Stores are the abstraction that encapsulate CRUD operations for any storage provider. The generic api, Store[F]
, is a generic API that can be used across storage providers. Storage provider specific APIs for accessing features unique to that provider is provided in specific stores, for example S3Store[F]
.
Accessing data in stores
Using vendor specific stores, for instance GcsStore[F]
, gives you a rich API for accessing data in that store, as well as the ability to use the underlying vendor client’s API if you need to:
import blobstore.gcs.{GcsStore, GcsBlob}
import blobstore.url.Url
import cats.effect.IO
import com.google.cloud.storage.StorageOptions
val gcs = GcsStore.builder[IO](StorageOptions.getDefaultInstance.getService).unsafe
gcs.list(Url.unsafe("gs://foo")).map { (url: Url[GcsBlob]) =>
val repr: blobstore.gcs.GcsBlob = url.representation
val gcsBlob: com.google.cloud.storage.BlobInfo = url.representation.blob
val size = repr.size
val size2 = gcsBlob.getSize
size -> size2
}
But what if you want to express your logic independently of the underlying storage technology, and use different stores based on runtime input?
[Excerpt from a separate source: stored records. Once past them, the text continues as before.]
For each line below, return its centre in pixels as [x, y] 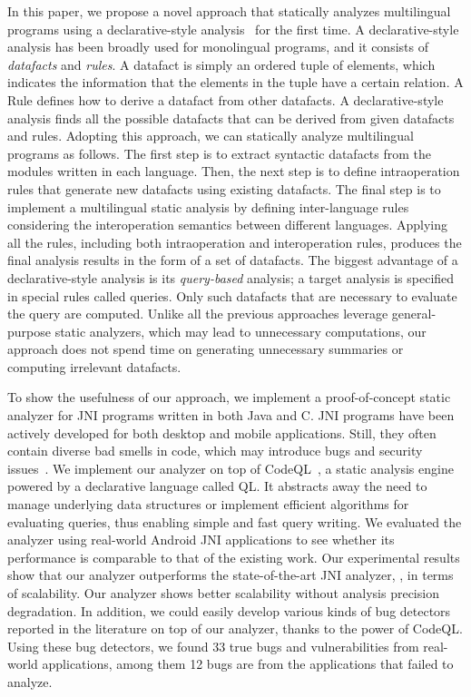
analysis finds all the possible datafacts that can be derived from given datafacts [231, 118]
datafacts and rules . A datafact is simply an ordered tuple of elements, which [221, 64]
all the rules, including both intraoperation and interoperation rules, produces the [235, 242]
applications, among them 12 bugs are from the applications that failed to [248, 664]
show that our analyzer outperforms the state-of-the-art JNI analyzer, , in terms [231, 575]
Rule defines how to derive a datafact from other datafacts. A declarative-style [226, 99]
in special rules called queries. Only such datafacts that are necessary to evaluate [232, 295]
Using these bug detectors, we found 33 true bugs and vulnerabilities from [213, 646]
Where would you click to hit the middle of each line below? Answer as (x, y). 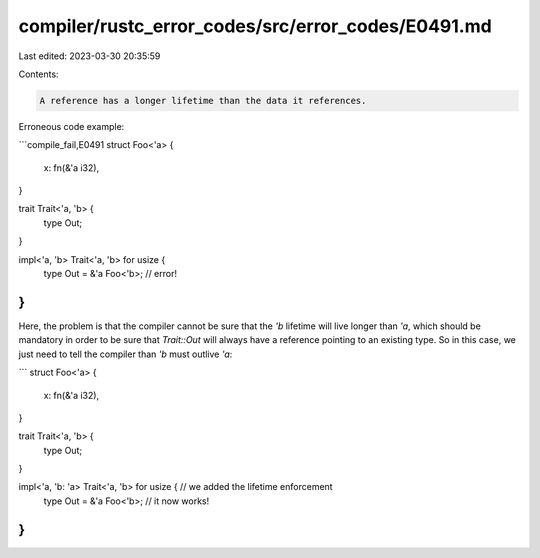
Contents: (38, 74)
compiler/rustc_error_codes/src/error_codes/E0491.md (255, 26)
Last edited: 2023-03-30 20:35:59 (89, 56)
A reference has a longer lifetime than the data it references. (203, 100)
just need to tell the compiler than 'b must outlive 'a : (125, 354)
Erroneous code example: (71, 126)
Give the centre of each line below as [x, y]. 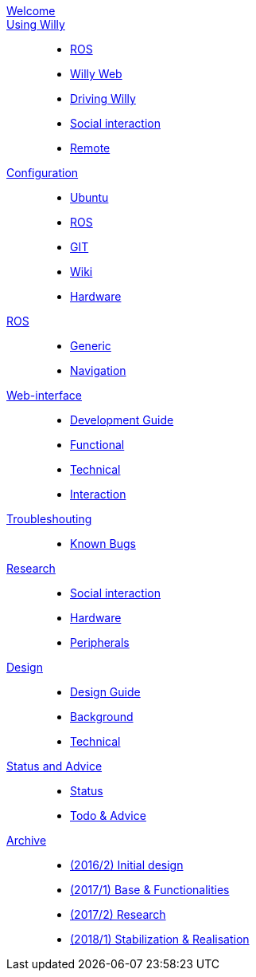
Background [102, 717]
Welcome [31, 11]
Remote [90, 148]
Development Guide [122, 420]
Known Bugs [103, 544]
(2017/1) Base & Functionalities [150, 890]
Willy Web [96, 74]
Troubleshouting [49, 519]
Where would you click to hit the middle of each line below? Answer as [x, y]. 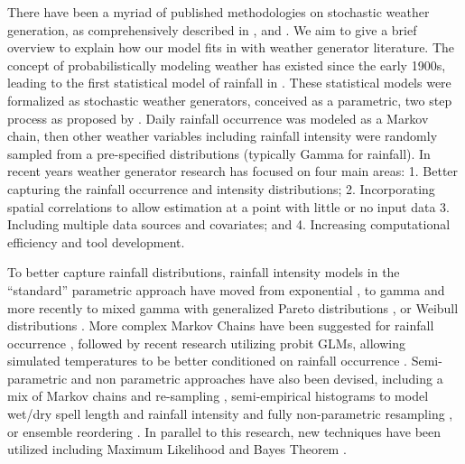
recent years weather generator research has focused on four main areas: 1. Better [233, 171]
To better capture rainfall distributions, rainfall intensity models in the [204, 272]
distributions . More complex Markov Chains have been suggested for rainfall [221, 325]
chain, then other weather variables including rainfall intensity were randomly [223, 136]
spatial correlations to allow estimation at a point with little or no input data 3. [228, 206]
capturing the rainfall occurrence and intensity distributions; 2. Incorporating [221, 188]
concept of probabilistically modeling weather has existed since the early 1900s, [227, 65]
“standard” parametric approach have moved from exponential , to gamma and [226, 289]

This is what the Store.Generic[F]
type is for. It exposes URLs of type Url[FsObject]
where FsObject
is the (semantically) least upper bound of any store object. This type contains a name and optional values for everything that might exist.
We provide a special GenericStorageClass
type that serves as a least upper bound for all storage classes. It’s a co-product with only two members:
sealed trait GeneralStorageClass
object GeneralStorageClass {
case object Standard extends GeneralStorageClass
case object ColdStorage extends GeneralStorageClass
}
FsObject
s (optionally) expose this type as their storage class. If you need vendor specifc storage classes, then you need to use the vendor specific stores.
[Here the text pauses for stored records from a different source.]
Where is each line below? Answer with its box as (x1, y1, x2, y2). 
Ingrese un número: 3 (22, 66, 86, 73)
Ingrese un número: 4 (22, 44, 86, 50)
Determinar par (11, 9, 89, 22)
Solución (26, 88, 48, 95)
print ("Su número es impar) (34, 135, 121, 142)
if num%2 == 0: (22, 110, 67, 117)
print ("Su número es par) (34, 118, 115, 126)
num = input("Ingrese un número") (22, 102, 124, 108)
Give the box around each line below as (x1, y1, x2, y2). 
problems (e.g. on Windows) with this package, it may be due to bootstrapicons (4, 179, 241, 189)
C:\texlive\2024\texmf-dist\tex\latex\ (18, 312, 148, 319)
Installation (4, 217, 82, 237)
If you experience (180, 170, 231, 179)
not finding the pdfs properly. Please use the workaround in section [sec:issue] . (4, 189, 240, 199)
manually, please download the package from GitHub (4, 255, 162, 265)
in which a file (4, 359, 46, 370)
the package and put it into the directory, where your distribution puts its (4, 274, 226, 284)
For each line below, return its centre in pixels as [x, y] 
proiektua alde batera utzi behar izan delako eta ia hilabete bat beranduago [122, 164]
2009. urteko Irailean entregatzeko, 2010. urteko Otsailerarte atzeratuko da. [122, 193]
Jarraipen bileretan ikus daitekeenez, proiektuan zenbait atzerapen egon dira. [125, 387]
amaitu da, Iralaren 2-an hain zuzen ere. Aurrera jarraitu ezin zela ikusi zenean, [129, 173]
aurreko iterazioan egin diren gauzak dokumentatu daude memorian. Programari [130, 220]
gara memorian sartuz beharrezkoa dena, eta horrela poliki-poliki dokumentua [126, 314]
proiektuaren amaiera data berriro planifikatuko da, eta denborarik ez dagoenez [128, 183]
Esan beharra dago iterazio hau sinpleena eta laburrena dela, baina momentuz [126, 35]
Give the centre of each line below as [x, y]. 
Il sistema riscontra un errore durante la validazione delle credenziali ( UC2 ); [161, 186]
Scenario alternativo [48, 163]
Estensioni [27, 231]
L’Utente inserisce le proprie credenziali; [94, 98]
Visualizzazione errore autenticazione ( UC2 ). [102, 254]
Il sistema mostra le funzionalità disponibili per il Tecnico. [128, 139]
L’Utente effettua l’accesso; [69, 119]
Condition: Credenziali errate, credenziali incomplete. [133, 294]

Here is an example of a service that decides what stores to use as source and sink at runtime.
import blobstore.s3.S3Store
import blobstore.gcs.GcsStore
import blobstore.url.FsObject
import blobstore.Store
import cats.syntax.all.*
class TransferIt(gcs: GcsStore[IO], s3: S3Store[IO]) {
def resolve(url: Url.Plain): IO[Store.Generic[IO]] =
url.scheme match {
case "s3" => s3.pure[IO].widen
case "gcs" => gcs.pure[IO].widen
case _ => new Exception("Unknown scheme").raiseError[IO, Store.Generic[IO]]
}
def copy(from: Url.Plain, to: Url.Plain): IO[Unit] =
(resolve(from), resolve(to)).tupled.flatMap {
case (src: Store.Generic[IO], dst: Store.Generic[IO]) =>
src.list(from, recursive = true)
.filter((url: Url[FsObject]) => url.representation.storageClass.contains(GeneralStorageClass.Standard))
.mapFilter((url: Url[FsObject]) => url.path.fileName.map(_ -> url))
.map {
case (fileName: String, obj: Url[FsObject]) => src.get(obj).through(dst.put(to / fileName))
}
.parJoin(maxOpen = 100)
.compile
.drain
}
}
Once the compiler is asked to calculate the least upper bound of two vendor stores, for instance GcsStore[IO]
and S3Store[IO]
in the example above, it will correctly calculate the types for Store.Generic[IO]
, FsObject
and GenericStorageClass
, as well as any transformations from the backing vendor specific types.
We use the .fileName
accessor on the URL path in the example above. By default, paths with a /
suffix is interpreted as not having a file name, for example /foo/bar/
. You can disable this behavior when constructing stores that supports objects with /
suffixes, such as S3, GCS and Azure.
PathStore
Path stores, such as SftpStore[F]
, provides the same interface as Store[F]
, but it uses Path[A]
to address objects in the store instead of Url[A]
. The PathStore[A]
interface is otherwise largely identical to Store[A]
:
def list[A](path: Path[A], recursive: Boolean): fs2.Stream[F, Path[BlobType]]
def get[A](path: Path[A], chunkSize: Int): fs2.Stream[F, Byte]
def put[A](path: Path[A], overwrite: Boolean = true, size: Option[Long] = None): Pipe[F, Byte, Unit]
def remove[A](path: Path[A], recursive: Boolean = false): F[Unit]
Just as with Store[A]
, parametric reasoning tells you that since we know nothing about A
, then these methods are implemented without any assumptions about the underlying object. You’ll find optimized versions that does use knowledge about the underlying type in the technology specific stores, such as SftpStore[F]
or BoxStore[F]
.
Abstracting over path stores
You can lift a PathStore[F]
to a Store[F]
by calling .lift
. This gives you a store that operates with URLs; it will by default perform hostname validation against any fixed hostname in the underlying PathStore[F]
.
Here is the resolve
method from earlier extended to support SFTP servers:
import blobstore.sftp.SftpStore
class TransferIt(gcs: GcsStore[IO], s3: S3Store[IO], sftp: SftpStore[IO]) {
def resolve[A](url: Url.Plain): IO[Store.Generic[IO]] =
url.scheme match {
case "s3" => s3.pure[IO].widen
case "gcs" => gcs.pure[IO].widen
case "sftp" => sftp.lift.pure[IO].widen
case _ => new Exception("Unknown scheme").raiseError[IO, Store.Generic[IO]]
}
}